这里外部函数 nth_power() 返回值，是函数 exponent_of()，而不是一个具体的数值。

面对对象

函数

静态函数：与类没有什么关联可以用来做一些简单独立的任务，既方便测试，也能优化代码结构。静态函数可以通过在函数前一行加上 @staticmethod 来表示。

类函数：第一个参数一般为 cls，表示必须传一个类进来。类函数最常用的功能是实现不同的 init 构造函数，类似java中的构造器。类函数需要装饰器 @classmethod 来声明。

成员函数：是我们最正常的类的函数，它不需要任何装饰器声明，第一个参数 self 代表当前对象的引用，可以通过此函数，来实现想要的查询 / 修改类的属性等功能。

例子如下：

class Document():

    WELCOME_STR = 'Welcome! The context for this book is {}.'

    def __init__(self, title, author, context):
        print('init function called')
        self.title = title
        self.author = author
        self.__context = context

    # 类函数
    @classmethod
    def create_empty_book(cls, title, author):
        return cls(title=title, author=author, context='nothing')

    # 成员函数
    def get_context_length(self):
        return len(self.__context)

    # 静态函数
    @staticmethod
    def get_welcome(context):
        return Document.WELCOME_STR.format(context)

empty_book = Document.create_empty_book('What Every Man Thinks About Apart from Sex', 'Professor Sheridan Simove')

print(empty_book.get_context_length())
print(empty_book.get_welcome('indeed nothing'))

########## 输出 ##########

init function called
7
Welcome! The context for this book is indeed nothing.

继承

class Entity():
    def __init__(self, object_type):
        print('parent class init called')
        self.object_type = object_type

    def get_context_length(self):
        raise Exception('get_context_length not implemented')

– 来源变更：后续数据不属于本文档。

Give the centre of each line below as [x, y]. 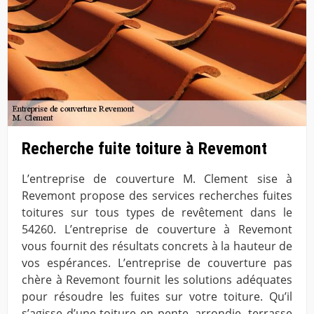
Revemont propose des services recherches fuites [157, 196]
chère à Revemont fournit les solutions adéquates [157, 280]
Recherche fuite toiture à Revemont [144, 148]
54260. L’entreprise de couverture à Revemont [157, 230]
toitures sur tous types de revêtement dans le [157, 213]
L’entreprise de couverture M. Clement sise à [157, 179]
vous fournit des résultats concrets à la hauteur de [157, 246]
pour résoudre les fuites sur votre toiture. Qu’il [157, 297]
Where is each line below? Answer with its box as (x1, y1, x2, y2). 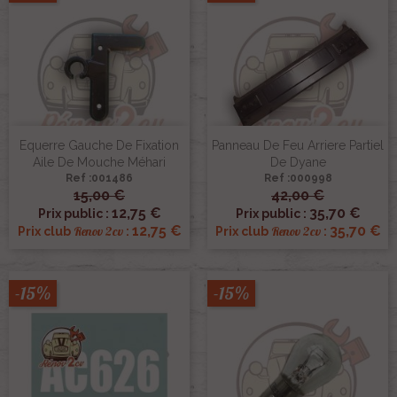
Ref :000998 (263, 171, 332, 184)
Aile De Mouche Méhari (33, 154, 166, 169)
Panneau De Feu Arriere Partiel (212, 137, 384, 152)
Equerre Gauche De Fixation (19, 137, 179, 152)
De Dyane (269, 154, 326, 169)
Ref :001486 (66, 171, 133, 184)
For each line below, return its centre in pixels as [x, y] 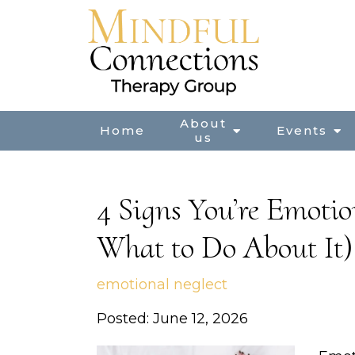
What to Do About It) [225, 247]
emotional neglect [162, 284]
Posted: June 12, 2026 [172, 319]
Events [302, 130]
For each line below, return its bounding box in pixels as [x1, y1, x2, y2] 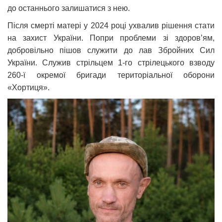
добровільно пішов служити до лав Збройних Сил [7, 46, 215, 55]
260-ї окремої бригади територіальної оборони [7, 70, 215, 79]
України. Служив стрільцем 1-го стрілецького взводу [7, 58, 215, 67]
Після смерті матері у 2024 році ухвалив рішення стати [7, 21, 215, 30]
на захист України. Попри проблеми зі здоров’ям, [7, 33, 215, 42]
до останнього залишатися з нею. [7, 3, 134, 12]
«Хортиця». [7, 83, 54, 92]
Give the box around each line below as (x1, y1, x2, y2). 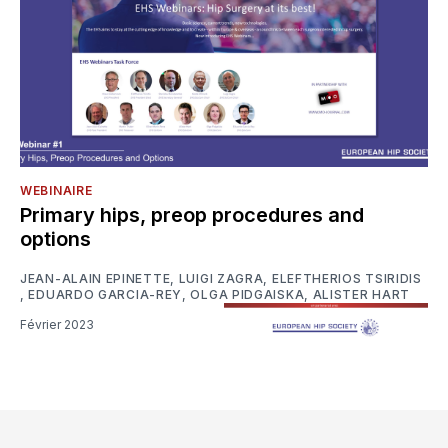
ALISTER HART (312, 287, 411, 303)
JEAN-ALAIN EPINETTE (20, 271, 171, 287)
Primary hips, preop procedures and (20, 203, 364, 228)
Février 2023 (27, 316, 94, 332)
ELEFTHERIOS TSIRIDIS (271, 271, 422, 287)
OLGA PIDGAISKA (190, 287, 305, 303)
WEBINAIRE (20, 183, 93, 199)
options (20, 227, 91, 252)
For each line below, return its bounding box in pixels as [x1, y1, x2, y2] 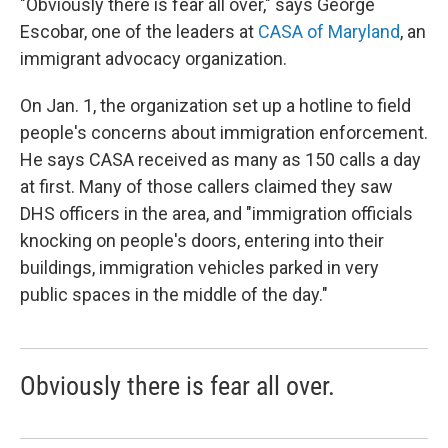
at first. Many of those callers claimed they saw [20, 176, 393, 197]
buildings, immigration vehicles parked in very [20, 257, 379, 278]
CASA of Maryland [258, 21, 400, 42]
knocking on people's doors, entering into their [20, 230, 384, 251]
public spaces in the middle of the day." [20, 284, 328, 305]
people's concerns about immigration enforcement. [20, 122, 428, 143]
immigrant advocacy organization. [20, 48, 287, 69]
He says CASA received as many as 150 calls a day [20, 149, 421, 170]
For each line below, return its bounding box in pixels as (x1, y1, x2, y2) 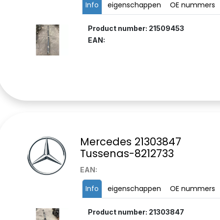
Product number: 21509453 (87, 24, 184, 33)
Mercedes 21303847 (80, 135, 181, 149)
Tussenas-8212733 (80, 146, 174, 161)
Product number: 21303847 (87, 208, 184, 217)
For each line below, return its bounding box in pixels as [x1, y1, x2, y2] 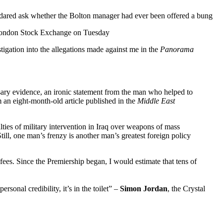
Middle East [137, 96, 175, 105]
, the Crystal [167, 184, 205, 193]
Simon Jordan [120, 184, 167, 193]
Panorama [160, 45, 194, 54]
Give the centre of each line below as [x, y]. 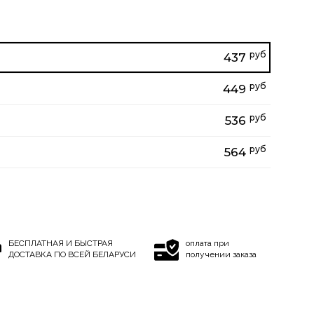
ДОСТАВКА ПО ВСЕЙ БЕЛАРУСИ [72, 254]
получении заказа [221, 254]
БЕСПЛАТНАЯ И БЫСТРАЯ [60, 243]
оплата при [208, 243]
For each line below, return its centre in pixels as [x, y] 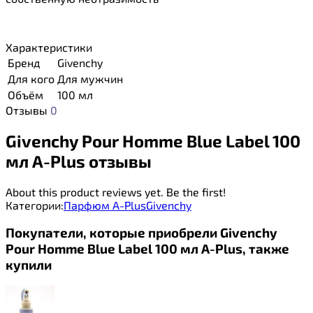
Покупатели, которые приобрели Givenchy [141, 233]
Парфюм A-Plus [105, 205]
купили [29, 265]
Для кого [31, 78]
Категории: [35, 205]
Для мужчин [90, 78]
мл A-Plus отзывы [79, 161]
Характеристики [49, 47]
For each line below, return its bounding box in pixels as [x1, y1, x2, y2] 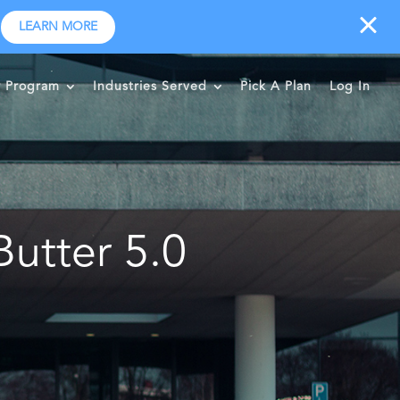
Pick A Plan [240, 80, 312, 93]
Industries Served [93, 80, 207, 93]
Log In [329, 80, 371, 93]
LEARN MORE [19, 21, 97, 33]
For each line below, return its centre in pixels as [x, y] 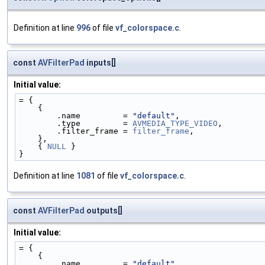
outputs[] [104, 210]
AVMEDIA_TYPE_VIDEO [175, 123]
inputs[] [100, 62]
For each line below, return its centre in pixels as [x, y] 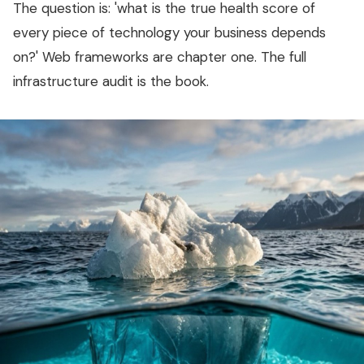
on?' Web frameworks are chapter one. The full [160, 57]
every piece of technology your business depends [169, 33]
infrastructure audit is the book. [111, 82]
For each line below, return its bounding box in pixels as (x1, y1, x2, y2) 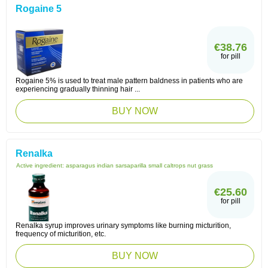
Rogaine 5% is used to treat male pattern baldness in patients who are (16, 77, 243, 85)
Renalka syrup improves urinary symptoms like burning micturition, (16, 221, 231, 230)
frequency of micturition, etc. (16, 230, 106, 238)
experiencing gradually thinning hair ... (16, 85, 140, 93)
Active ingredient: (16, 162, 66, 169)
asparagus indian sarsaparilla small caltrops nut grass (66, 162, 213, 169)
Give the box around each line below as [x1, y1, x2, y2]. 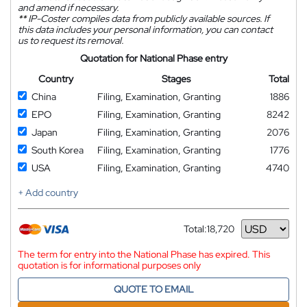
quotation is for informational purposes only [18, 259, 201, 271]
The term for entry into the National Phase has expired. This [18, 248, 270, 260]
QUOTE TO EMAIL [114, 283, 193, 295]
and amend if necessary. [18, 1, 119, 14]
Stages [161, 73, 191, 85]
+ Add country [18, 186, 78, 199]
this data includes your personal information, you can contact [18, 23, 273, 36]
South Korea [32, 144, 84, 156]
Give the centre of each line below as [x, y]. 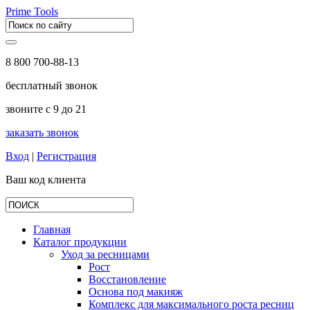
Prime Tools [32, 11]
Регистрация [66, 156]
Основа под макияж [136, 292]
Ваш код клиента [46, 180]
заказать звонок [42, 133]
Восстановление [127, 279]
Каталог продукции [80, 242]
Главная [52, 229]
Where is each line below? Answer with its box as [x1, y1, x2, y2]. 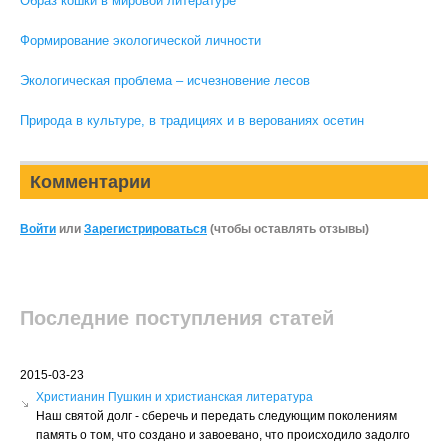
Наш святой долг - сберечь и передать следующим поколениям [36, 409, 397, 423]
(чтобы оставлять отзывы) [207, 222, 369, 236]
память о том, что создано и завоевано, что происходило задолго [36, 428, 410, 442]
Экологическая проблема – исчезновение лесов [20, 73, 310, 88]
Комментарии [30, 172, 151, 192]
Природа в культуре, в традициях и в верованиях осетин [20, 113, 364, 128]
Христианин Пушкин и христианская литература [36, 390, 313, 404]
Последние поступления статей [20, 307, 334, 329]
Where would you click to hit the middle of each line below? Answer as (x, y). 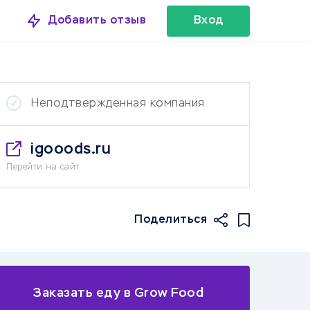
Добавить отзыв (97, 20)
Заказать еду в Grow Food (118, 293)
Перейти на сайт (43, 167)
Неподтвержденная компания (118, 104)
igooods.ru (71, 149)
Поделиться (171, 220)
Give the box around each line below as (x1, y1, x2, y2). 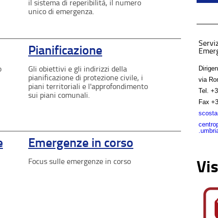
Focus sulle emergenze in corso (28, 156, 131, 166)
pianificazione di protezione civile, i (28, 73, 143, 82)
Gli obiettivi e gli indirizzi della (28, 64, 127, 73)
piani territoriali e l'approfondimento (28, 81, 148, 91)
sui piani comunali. (28, 90, 90, 100)
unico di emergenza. (28, 6, 94, 16)
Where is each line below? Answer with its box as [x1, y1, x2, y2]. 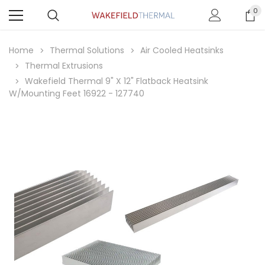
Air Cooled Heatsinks [140, 44, 224, 56]
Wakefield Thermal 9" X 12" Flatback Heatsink [25, 75, 208, 87]
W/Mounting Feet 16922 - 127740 [9, 88, 144, 99]
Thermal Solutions [50, 44, 124, 56]
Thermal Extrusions [25, 60, 103, 72]
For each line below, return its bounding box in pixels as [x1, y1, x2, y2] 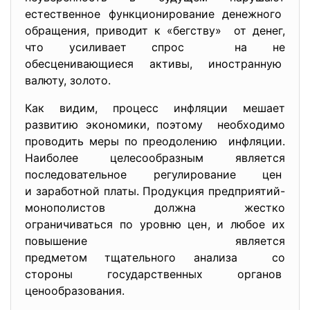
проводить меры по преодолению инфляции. [25, 134, 285, 148]
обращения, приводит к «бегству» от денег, [25, 24, 285, 37]
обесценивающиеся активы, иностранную [25, 57, 285, 71]
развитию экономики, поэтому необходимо [25, 118, 285, 131]
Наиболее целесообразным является [25, 151, 285, 165]
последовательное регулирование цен [25, 167, 285, 181]
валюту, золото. [25, 73, 111, 87]
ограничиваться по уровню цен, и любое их [25, 217, 285, 231]
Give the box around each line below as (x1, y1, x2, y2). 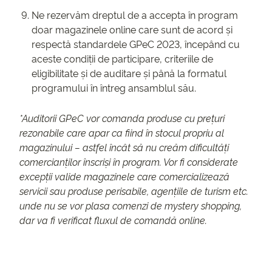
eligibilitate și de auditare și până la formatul (32, 66, 226, 80)
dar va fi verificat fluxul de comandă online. (19, 213, 207, 227)
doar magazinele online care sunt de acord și (32, 22, 233, 36)
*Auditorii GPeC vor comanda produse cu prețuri (19, 111, 225, 125)
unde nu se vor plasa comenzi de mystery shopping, (19, 199, 242, 212)
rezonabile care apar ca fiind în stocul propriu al (19, 126, 224, 140)
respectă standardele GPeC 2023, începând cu (32, 37, 240, 51)
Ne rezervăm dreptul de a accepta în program (32, 8, 238, 22)

    def print_title(self):
        print(self.title)

class Document(Entity):
    def __init__(self, title, author, context):
        print('Document class init called')
        Entity.__init__(self, 'document')
        self.title = title
        self.author = author
        self.__context = context

    def get_context_length(self):
        return len(self.__context)

class Video(Entity):
    def __init__(self, title, author, video_length):
        print('Video class init called')
        Entity.__init__(self, 'video')
        self.title = title
        self.author = author
        self.__video_length = video_length

    def get_context_length(self):
        return self.__video_length

harry_potter_book = Document('Harry Potter(Book)', 'J. K. Rowling', '... Forever Do not believe any thing is capable of thinking independently ...')
harry_potter_movie = Video('Harry Potter(Movie)', 'J. K. Rowling', 120)

print(harry_potter_book.object_type)
print(harry_potter_movie.object_type)

harry_potter_book.print_title()
harry_potter_movie.print_title()

print(harry_potter_book.get_context_length())
print(harry_potter_movie.get_context_length())

########## 输出 ##########

Document class init called
parent class init called
Video class init called
parent class init called
document
video
Harry Potter(Book)
Harry Potter(Movie)
77
120

我们可以从中抽象出一个叫做 Entity 的类，来作为Document 和 Video的父类。

每个类都有构造函数，继承类在生成对象的时候，是不会自动调用父类的构造函数的，因此你必须在 init() 函数中显式调用父类的构造函数。它们的执行顺序是子类的构造函数 -> 父类的构造函数。

由于父类的get_context_length方法是用来被重写的，所以使用 Entity 直接生成对象，调用 get_context_length() 函数，就会 raise error 中断程序的执行。

继承的优势：减少重复的代码，降低系统的熵值（即复杂度）。

抽象类

抽象类是一种特殊的类，它生下来就是作为父类存在的，一旦对象化就会报错。同样，抽象函数定义在抽象类之中，子类必须重写该函数才能使用。相应的抽象函数，则是使用装饰器 @abstractmethod 来表示。

抽象类就是这么一种存在，它是一种自上而下的设计风范，你只需要用少量的代码描述清楚要做的事情，定义好接口，然后就可以交给不同开发人员去开发和对接。

from abc import ABCMeta, abstractmethod

class Entity(metaclass=ABCMeta):
    @abstractmethod
    def get_title(self):
        pass

    @abstractmethod
    def set_title(self, title):
        pass

class Document(Entity):
    def get_title(self):
        return self.title

    def set_title(self, title):
        self.title = title

document = Document()
document.set_title('Harry Potter')
print(document.get_title())

entity = Entity()

########## 输出 ##########

Harry Potter

---------------------------------------------------------------------------
TypeError                                 Traceback (most recent call last)
<ipython-input-7-266b2aa47bad> in <module>()
     21 print(document.get_title())
     22 
---> 23 entity = Entity()
     24 entity.set_title('Test')

TypeError: Can't instantiate abstract class Entity with abstract methods get_title, set_title

代码中entity = Entity()直接报错，只有通过 Document 继承 Entity 才能正常使用。